── DATA TO PROCESS ──

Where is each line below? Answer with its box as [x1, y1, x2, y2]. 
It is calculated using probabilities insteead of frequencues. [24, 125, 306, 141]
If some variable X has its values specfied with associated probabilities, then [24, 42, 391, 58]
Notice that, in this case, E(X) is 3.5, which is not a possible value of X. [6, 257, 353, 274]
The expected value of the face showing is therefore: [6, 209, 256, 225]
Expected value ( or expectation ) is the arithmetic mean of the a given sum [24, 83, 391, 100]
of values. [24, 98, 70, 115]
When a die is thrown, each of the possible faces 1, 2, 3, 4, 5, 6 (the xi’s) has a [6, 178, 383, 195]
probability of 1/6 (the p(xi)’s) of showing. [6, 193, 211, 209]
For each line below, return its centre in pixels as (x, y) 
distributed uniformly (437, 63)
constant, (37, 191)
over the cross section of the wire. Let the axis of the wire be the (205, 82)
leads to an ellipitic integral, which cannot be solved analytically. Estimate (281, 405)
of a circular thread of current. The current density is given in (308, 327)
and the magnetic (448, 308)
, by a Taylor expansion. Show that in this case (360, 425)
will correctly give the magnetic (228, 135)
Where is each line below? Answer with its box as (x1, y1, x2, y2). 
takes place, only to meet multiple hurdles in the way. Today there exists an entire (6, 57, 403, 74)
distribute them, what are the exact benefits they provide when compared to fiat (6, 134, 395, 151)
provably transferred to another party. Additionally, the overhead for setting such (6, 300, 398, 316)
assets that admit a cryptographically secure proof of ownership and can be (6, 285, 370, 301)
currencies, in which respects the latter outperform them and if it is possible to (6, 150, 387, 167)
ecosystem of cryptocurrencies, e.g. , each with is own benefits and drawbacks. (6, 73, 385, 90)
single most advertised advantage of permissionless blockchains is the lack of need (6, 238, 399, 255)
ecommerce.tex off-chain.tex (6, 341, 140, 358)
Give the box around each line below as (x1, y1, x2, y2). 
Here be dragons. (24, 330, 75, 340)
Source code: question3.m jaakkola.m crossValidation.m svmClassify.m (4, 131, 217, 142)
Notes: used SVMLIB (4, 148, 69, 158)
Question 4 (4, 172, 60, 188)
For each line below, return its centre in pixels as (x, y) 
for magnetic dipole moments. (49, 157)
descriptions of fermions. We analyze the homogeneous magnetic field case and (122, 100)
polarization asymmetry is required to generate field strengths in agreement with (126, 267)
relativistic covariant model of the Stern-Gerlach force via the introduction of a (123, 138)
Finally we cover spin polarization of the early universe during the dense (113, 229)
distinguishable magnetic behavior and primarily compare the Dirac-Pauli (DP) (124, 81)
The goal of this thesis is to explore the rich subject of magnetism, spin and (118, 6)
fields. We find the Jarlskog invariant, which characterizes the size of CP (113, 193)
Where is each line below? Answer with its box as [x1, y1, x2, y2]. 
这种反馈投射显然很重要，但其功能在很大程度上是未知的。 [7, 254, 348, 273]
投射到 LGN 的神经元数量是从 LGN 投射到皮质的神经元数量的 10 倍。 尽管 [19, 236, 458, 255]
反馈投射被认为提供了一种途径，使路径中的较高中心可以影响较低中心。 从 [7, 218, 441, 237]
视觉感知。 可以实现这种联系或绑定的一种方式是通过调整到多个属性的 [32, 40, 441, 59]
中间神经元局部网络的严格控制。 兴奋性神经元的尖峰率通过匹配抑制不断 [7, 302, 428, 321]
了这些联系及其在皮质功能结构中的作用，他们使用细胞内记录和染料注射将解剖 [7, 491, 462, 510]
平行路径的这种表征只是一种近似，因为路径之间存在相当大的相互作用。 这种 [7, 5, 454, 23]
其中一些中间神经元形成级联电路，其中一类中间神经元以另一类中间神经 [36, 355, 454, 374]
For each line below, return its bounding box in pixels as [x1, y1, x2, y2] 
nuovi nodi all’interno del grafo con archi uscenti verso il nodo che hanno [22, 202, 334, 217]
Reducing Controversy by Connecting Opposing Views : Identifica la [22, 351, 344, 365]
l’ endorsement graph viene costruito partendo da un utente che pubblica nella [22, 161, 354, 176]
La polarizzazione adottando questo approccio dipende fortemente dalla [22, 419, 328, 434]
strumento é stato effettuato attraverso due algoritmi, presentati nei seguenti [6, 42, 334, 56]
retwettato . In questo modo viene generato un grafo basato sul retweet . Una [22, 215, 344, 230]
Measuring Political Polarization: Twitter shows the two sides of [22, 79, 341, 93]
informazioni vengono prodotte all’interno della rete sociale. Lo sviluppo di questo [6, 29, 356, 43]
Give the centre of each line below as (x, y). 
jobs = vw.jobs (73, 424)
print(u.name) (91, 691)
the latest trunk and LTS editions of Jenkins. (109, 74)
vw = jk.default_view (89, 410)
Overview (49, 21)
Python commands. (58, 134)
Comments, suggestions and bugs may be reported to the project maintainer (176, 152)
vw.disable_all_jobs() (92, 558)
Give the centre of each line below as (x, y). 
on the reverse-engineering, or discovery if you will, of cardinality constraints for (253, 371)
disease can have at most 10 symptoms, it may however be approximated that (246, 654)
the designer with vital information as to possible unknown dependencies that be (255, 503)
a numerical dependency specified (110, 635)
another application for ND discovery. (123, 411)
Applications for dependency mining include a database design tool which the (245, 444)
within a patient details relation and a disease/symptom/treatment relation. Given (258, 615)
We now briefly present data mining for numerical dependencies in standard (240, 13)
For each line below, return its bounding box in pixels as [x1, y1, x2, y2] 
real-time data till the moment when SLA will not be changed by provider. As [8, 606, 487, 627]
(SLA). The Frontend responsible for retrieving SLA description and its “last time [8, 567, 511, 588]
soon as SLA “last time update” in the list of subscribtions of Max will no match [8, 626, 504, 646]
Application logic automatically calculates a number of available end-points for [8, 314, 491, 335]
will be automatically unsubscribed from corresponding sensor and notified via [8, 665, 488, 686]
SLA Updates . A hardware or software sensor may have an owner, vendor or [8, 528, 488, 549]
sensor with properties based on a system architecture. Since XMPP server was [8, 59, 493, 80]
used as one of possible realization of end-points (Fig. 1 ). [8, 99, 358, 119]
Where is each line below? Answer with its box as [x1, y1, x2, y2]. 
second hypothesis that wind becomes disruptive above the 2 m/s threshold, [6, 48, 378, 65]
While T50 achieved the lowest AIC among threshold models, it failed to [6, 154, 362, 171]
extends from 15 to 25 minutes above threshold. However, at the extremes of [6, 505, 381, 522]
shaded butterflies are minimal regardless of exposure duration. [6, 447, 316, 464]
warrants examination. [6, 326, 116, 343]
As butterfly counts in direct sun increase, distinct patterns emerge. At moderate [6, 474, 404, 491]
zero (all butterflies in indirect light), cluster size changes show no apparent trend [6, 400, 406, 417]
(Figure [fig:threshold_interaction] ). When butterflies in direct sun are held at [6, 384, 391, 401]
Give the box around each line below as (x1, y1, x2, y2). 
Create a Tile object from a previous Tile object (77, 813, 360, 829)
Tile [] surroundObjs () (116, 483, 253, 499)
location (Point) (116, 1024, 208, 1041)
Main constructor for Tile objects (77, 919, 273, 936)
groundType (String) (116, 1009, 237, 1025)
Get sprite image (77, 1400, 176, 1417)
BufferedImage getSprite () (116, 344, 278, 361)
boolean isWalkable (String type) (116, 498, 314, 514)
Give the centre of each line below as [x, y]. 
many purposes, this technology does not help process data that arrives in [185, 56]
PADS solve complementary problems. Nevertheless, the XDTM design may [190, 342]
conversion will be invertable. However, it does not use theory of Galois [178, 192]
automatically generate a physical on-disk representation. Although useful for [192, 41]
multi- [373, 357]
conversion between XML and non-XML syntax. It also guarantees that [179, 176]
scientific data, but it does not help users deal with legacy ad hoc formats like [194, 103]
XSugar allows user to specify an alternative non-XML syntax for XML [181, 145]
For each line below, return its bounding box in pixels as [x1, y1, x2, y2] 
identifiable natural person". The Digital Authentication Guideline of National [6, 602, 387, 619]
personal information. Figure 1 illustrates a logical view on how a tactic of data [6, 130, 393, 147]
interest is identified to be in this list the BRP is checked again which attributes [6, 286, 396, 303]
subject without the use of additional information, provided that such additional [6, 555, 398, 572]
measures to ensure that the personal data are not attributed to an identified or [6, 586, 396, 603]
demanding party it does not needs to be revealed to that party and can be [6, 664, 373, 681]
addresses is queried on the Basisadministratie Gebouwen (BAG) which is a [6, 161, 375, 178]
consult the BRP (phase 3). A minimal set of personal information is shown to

───

Each line in the entries above, starting at the line with "中间神经元局部网络的严格控制。 兴奋性神经元的尖峰率通过匹配抑制不断 [7, 302, 428, 321]" and ending at the line with "another application for", is to be printed exactly, and only those lines.

中间神经元局部网络的严格控制。 兴奋性神经元的尖峰率通过匹配抑制不断 [7, 302, 428, 321]
了这些联系及其在皮质功能结构中的作用，他们使用细胞内记录和染料注射将解剖 [7, 491, 462, 510]
平行路径的这种表征只是一种近似，因为路径之间存在相当大的相互作用。 这种 [7, 5, 454, 23]
其中一些中间神经元形成级联电路，其中一类中间神经元以另一类中间神经 [36, 355, 454, 374]
For each line below, return its bounding box in pixels as [x1, y1, x2, y2] 
nuovi nodi all’interno del grafo con archi uscenti verso il nodo che hanno [22, 202, 334, 217]
Reducing Controversy by Connecting Opposing Views : Identifica la [22, 351, 344, 365]
l’ endorsement graph viene costruito partendo da un utente che pubblica nella [22, 161, 354, 176]
La polarizzazione adottando questo approccio dipende fortemente dalla [22, 419, 328, 434]
strumento é stato effettuato attraverso due algoritmi, presentati nei seguenti [6, 42, 334, 56]
retwettato . In questo modo viene generato un grafo basato sul retweet . Una [22, 215, 344, 230]
Measuring Political Polarization: Twitter shows the two sides of [22, 79, 341, 93]
informazioni vengono prodotte all’interno della rete sociale. Lo sviluppo di questo [6, 29, 356, 43]
Give the centre of each line below as (x, y). 
jobs = vw.jobs (73, 424)
print(u.name) (91, 691)
the latest trunk and LTS editions of Jenkins. (109, 74)
vw = jk.default_view (89, 410)
Overview (49, 21)
Python commands. (58, 134)
Comments, suggestions and bugs may be reported to the project maintainer (176, 152)
vw.disable_all_jobs() (92, 558)
Give the centre of each line below as (x, y). 
on the reverse-engineering, or discovery if you will, of cardinality constraints for (253, 371)
disease can have at most 10 symptoms, it may however be approximated that (246, 654)
the designer with vital information as to possible unknown dependencies that be (255, 503)
a numerical dependency specified (110, 635)
another application for ND discovery. (123, 411)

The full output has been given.